Probability of failure

Let $p \in (0,1)$ be the probability of a single drive failing during a given time period. The probability of at least one drive failing in an array of $n \in \mathbbm{N}\setminus \{0,1\}$ drives derives from $n$ as follows:

The variable $F$ models the failure of a single drive as a Bernoulli random variable with parameter $p$: $F \sim Bern(p)$.
Though the probability of each drive failing is different, assume $p$ to be the worst case scenario across all drives.
Assume drive failures are independent events.
The variable $C$ models $n$ independent events of $F$, meaning $C \sim Bin(n, p)$.
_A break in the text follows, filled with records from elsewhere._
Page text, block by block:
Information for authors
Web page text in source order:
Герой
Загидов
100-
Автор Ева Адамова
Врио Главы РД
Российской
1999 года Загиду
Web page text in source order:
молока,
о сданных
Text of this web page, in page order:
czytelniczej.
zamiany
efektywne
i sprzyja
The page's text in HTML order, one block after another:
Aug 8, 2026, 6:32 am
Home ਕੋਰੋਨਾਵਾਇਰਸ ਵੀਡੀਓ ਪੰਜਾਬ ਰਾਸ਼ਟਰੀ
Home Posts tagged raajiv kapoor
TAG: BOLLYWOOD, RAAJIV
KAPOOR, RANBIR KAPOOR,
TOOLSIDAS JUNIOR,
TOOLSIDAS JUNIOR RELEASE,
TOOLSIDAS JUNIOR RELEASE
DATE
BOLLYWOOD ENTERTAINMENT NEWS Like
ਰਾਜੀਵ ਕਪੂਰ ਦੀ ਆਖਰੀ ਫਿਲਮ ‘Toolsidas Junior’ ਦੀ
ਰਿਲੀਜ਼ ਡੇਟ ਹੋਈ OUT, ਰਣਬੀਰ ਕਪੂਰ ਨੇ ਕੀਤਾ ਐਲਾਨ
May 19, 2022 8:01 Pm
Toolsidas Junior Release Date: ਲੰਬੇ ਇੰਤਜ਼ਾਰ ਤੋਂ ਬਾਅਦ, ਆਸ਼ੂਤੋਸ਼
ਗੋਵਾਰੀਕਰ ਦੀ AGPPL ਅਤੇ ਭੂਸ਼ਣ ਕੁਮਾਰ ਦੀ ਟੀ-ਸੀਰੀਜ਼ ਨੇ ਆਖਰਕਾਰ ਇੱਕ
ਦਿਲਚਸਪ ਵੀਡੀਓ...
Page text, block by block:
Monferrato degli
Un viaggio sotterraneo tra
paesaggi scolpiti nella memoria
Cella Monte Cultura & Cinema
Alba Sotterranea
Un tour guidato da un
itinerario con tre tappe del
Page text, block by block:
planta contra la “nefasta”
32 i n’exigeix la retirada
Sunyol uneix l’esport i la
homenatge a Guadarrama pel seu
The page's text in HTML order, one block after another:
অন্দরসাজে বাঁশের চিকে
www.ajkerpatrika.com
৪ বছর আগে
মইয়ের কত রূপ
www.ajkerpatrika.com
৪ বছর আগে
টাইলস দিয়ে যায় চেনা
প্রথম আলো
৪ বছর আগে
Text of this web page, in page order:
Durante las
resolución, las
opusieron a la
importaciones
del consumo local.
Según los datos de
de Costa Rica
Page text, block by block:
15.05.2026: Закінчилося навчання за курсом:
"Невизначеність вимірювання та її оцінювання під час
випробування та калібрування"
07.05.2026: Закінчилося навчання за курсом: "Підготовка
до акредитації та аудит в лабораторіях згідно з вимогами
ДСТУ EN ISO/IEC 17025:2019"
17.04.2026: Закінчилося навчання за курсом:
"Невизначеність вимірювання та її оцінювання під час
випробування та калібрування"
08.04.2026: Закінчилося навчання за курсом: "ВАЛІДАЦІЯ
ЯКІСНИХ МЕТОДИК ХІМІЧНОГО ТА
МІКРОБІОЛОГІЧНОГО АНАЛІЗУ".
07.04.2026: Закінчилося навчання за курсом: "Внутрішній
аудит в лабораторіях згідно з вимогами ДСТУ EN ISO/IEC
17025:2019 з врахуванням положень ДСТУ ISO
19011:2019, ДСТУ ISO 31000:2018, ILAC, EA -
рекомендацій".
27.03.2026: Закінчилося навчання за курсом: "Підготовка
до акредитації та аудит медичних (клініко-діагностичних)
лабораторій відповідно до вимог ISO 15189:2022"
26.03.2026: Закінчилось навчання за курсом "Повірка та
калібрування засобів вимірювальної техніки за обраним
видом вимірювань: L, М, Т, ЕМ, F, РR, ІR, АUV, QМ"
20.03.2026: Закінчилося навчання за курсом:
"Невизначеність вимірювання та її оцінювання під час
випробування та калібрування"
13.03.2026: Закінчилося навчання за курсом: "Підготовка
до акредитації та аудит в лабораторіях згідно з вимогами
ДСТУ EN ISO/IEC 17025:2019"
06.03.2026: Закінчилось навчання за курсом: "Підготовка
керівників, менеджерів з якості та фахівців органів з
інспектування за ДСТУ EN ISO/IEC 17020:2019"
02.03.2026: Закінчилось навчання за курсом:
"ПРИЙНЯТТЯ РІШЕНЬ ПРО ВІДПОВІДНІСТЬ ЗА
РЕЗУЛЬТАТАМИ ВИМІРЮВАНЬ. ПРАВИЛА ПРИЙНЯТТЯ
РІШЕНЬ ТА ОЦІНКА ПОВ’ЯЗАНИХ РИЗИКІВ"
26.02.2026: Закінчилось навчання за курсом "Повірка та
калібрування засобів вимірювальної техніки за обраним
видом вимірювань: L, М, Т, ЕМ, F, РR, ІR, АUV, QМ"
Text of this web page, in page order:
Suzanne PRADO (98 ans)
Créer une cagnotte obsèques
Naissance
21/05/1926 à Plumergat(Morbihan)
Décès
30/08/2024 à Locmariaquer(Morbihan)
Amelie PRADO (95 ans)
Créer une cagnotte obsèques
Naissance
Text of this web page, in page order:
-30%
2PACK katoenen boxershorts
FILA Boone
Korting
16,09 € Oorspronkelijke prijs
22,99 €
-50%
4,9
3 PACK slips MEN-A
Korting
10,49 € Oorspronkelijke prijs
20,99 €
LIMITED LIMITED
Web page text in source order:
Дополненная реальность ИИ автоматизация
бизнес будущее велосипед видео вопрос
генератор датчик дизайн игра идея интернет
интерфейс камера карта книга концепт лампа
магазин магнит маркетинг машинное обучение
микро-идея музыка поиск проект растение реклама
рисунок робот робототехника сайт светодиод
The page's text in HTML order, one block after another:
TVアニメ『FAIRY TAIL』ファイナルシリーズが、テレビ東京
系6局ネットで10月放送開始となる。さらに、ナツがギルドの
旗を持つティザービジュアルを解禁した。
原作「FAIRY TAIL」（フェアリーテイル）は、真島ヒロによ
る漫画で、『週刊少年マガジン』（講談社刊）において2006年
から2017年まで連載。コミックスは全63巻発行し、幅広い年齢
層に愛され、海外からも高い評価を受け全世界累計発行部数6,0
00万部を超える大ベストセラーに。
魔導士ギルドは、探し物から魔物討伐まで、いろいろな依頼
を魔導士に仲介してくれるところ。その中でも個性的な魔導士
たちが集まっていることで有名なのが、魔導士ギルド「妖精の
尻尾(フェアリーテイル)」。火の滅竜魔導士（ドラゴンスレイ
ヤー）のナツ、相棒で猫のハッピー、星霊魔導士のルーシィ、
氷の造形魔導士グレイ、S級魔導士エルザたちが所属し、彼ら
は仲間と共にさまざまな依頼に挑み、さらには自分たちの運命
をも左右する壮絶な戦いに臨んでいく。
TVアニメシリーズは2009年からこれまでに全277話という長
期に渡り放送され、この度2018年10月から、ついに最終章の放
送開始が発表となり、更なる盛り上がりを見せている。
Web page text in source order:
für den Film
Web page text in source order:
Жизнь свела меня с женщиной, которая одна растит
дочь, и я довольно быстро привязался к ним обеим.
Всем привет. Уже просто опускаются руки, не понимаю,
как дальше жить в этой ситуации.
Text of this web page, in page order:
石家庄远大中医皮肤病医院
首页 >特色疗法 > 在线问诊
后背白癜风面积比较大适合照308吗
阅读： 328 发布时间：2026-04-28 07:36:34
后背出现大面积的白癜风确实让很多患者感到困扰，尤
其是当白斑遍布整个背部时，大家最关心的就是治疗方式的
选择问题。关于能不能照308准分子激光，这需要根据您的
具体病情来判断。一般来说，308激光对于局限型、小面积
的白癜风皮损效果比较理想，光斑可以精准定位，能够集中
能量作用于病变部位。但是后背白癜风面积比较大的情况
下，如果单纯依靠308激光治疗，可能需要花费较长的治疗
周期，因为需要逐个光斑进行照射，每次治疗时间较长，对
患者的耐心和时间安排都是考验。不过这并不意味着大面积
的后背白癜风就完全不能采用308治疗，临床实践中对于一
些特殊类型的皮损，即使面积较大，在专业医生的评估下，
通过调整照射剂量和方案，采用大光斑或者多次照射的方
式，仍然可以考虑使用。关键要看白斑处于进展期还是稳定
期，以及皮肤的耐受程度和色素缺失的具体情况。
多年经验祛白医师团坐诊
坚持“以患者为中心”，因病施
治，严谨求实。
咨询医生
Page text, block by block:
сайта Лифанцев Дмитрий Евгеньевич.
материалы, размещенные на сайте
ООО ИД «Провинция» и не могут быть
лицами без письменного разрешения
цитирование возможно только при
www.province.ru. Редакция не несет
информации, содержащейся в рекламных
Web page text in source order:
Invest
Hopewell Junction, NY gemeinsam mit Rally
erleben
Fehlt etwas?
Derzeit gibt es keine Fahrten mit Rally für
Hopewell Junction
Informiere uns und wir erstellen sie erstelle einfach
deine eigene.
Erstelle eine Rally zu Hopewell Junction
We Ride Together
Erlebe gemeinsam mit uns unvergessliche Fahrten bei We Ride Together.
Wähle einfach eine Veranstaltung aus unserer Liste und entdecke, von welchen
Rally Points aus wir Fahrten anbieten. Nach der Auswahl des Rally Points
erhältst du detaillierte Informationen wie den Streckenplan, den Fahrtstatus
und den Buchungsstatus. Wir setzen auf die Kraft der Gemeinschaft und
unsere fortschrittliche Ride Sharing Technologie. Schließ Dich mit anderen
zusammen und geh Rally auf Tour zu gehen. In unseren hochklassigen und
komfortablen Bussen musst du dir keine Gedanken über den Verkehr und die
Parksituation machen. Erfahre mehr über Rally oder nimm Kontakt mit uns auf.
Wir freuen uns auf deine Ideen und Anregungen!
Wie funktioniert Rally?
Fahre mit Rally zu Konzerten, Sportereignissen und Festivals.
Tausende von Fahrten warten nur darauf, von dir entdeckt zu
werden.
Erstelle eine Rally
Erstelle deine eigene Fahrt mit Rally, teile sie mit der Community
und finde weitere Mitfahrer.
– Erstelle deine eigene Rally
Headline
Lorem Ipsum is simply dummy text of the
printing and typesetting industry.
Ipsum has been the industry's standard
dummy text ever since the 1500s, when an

From 4, the following is the probability of no drives failing in a given period:

$$ \mathbbm{P}(C = 0) = \mathbbm{P}(F = 0)^n = (1 - p)^n $$

Finally, the variable $A$ models the event of at least one drive failing ($C \geq 1$) after $t$ hours of operation. It has a geometric distribution:

$$ \begin{aligned} \mathbbm{P}(A = t) &= (\mathbbm{P}(C = 0))^{t-1} \cdot \mathbbm{P}(C \geq 1) \\ &= (1 - p)^{n(t-1)} \cdot \left(1 - (1 - p)^n\right) \\ &= (1 - p)^{n(t-1)} - (1 - p)^{nt} \end{aligned} $$

Because $A \sim Geom(q)$ with $q = 1 - (1 - p)^n$, we know as time progresses, the probability of at least one drive failing approaches 1. However, what we want to demonstrate is that as $n$ increases, so does $q$, meaning the probability of at least one drive failing in a given time period increases with the number of drives in the array. This is intuitive:

$$ 1 - p \in (0,1) \implies (1 - p)^n > (1 - p)^{n+1} \implies 1 - (1 - p)^n < 1 - (1 - p)^{n+1} $$

Thus, the formalism shows more drives leads to higher risk of failure. That concludes this entirely unnecessary aside.

Datasets within it

My 4 HDDs are in such an array, giving me a total of 24 TB of usable space. This RAIDz1 array comprises the wolves dataset in TrueNAS. Inside of it, I created a k8s dataset to hold all my cluster’s volumes. Within it, two datasets:

iscsi, for iSCSI volumes, which won’t be shared between multiple replicas.
nfs, for NFS shares, which can be mounted by multiple replicas and by my desktop.

In each of these, there are also two datasets:

volumes, which holds the volumes themselves, and
snapshots, which holds periodic snapshots of the volumes for backup purposes.

This is particularly useful for the democratic-csi setup.

The spare NVMe SSD

I had an extra 2 TB NVMe SSD lying around and decided to put it to use for storage that doesn’t need redundancy. I could claim it benefits from speed, but the 1 Gbps network limit makes that a moot point. The only arguments in favor of using this drive are potentially lower latency and not taking up space in my RAIDz1 array for things I can afford to lose.

This is the only block storage device in the nvme dataset, in which the k8s dataset structure was reproduced.

Storage rules of thumb

In the end, the following rules dictate how I choose a storage class for any given workload’s persistent storage needs:

Does it need to be fast? Then use longhorn, as it can achieve data locality on the node where the workload is scheduled.
Can we afford to lose data in the event of disaster? If so, use any of the -nvme classes, but otherwise use -hdd.
Does it need to be shared between multiple replicas or services? Then use NFS, but otherwise use iSCSI.

Number 1 is the most important rule, as databases and similar workloads benefit greatly from low latency and high throughput. The RAID array has been used for media libraries and backups, while the NVMe drive has been used only for testing purposes so far.